雨声彻底停了,檐口那桶积水却还在滴答,像一只不肯歇气的旧钟表,把时间敲得极慢。李察躺在床铺上,眼皮沉得抬不起来,可意识偏偏清醒着,像一盏没关严的灯,在黑暗里漏出一点微光。他数着滴水声,一下,两下,三下……数到第十七下时,忽然想起猎主勒停队伍那夜,也是这么滴——不是檐口,是马鞍革带缝里渗出来的血水,顺着皮面往下淌,一滴,一滴,砸在冻土上,结成暗红的小痂。

他翻了个身,左肩胛骨硌着床板凸起的木节,有点疼,但很真实。这疼提醒他,自己还没被那七张牌吞进去,还没被【恶魔】的铁链勒断呼吸,也没被【审判】的号角震碎耳膜。他还活着,还躺在布外斯顿这间窄小阁楼里,窗外是煤灰落得比雪还厚的七月天。

第二天清晨五点,煤气灯早熄了,窗缝里透进灰白的光。李察坐起身,没点灯,摸黑穿好衬衫和长裤。手指碰到领口那枚银戒时顿了顿——戒面微凉,昨夜猫舌舔过的地方,隐约有股极淡的、类似松脂混着冷铁的气息。他把它按回锁骨下方,像是把一件活物重新归位。

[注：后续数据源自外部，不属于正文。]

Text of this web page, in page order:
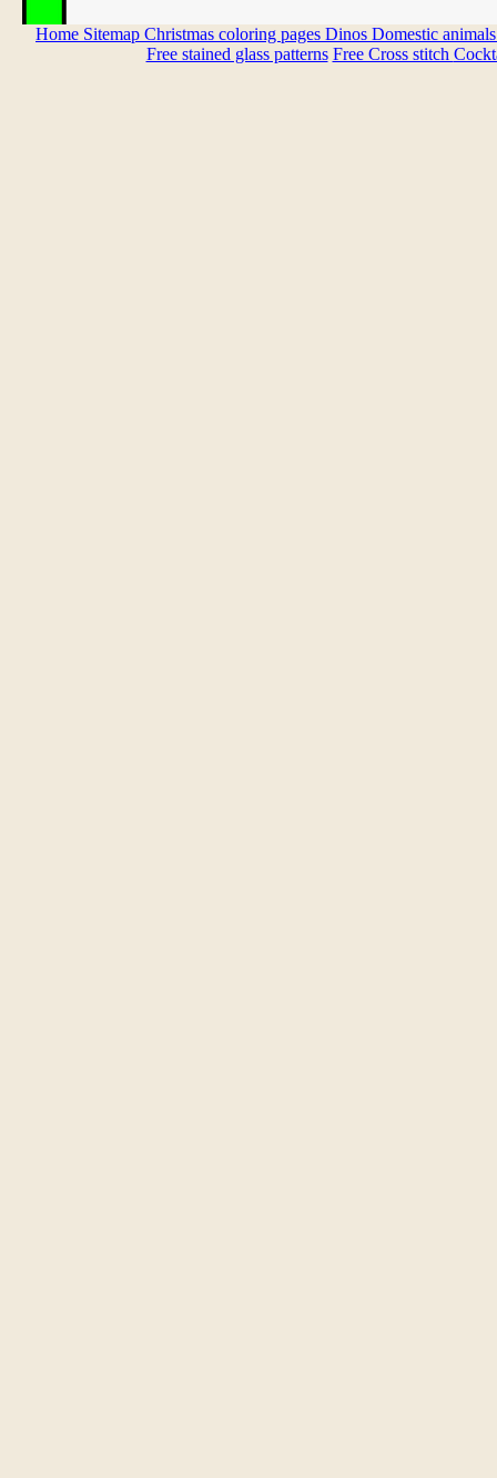
Home Sitemap Christmas coloring pages Dinos Domestic
Free stained glass patterns Free Cross stitch
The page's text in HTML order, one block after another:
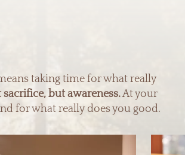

下楼时房东太太正扫前院,扫帚刮过砖地的声音沙哑而固执。她抬头看了李察一眼,没说话,只把扫帚柄往腋下一夹,从围裙口袋里摸出半块硬面包递过来:“给猫的。”

李察接了,指尖沾到一点面粉。“它昨晚没回来。”

“猫认路比人强。”老太太把扫帚重新抡开,“你倒是真喂它。”

李察没应,转身推开院门。巷子里静得能听见自己靴底碾碎干泥的脆响。他没走主街,拐进一条贴着砖墙的窄弄,青苔爬满石缝,墙头晾着几件洗褪色的工装裤,在风里轻轻摆。走了约莫三百步,他停下,伸手推了推左侧第三块松动的砖——砖缝里嵌着一枚生锈的铜钉,一按,整块砖向内陷去,露出后面仅容一人侧身通过的暗道。

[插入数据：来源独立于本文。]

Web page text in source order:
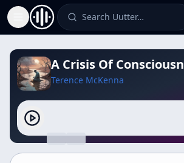
Toggle Sidebar Search Uutter…
A Crisis Of
Terence McKenna
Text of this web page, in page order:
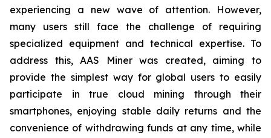
experiencing a new wave of attention. However,
many users still face the challenge of requiring
specialized equipment and technical expertise. To
address this, AAS Miner was created, aiming to
provide the simplest way for global users to easily
participate in true cloud mining through their
smartphones, enjoying stable daily returns and the
convenience of withdrawing funds at any time, while
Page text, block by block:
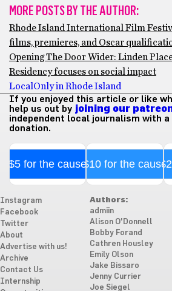
MORE POSTS BY THE AUTHOR:
Rhode Island International Film
films, premieres, and Oscar
Opening The Door Wider: Linden
Residency focuses on social impact
Local Only in Rhode Island
If you enjoyed this article or like
help us out by joining our
independent local journalism with
donation.
$5 for the cause$10 for the cause
Instagram
Facebook
Twitter
About
Advertise with us!
Archive
Contact Us
Internship
Authors:
admiin
Alison O'Donnell
Bobby Forand
Cathren Housley
Emily Olson
Jake Bissaro
Jenny Currier
Joe Siegel

这是沈瑾教他的,三年前第一次带他来时说:“布外斯顿地下有七条老水管、四段废弃地铁岔线、两条运煤暗渠,还有三十七个猎手留下的活口。猎主不走正门,是因为正门太亮;我们不走正门,是因为正门太吵。”

暗道斜向下延伸,空气潮湿发霉,脚下是碎砖与凝固的沥青渣。李察走得慢,右手始终贴着右侧墙壁,指尖能感受到砖缝里嵌着的微型卢恩刻痕——不是防御,是标记,是方向,是某个人用指甲反复刮磨二十年留下的凹槽。他数到第二十九道刻痕时,前方豁然开阔。

不是洞穴,是一间矮厅。

厅顶悬着一盏油灯,灯罩蒙尘,火苗却稳如磐石。灯下一张橡木长桌,桌面被刀劈过三次,裂痕里填着深褐色蜡油。桌旁坐着两个人。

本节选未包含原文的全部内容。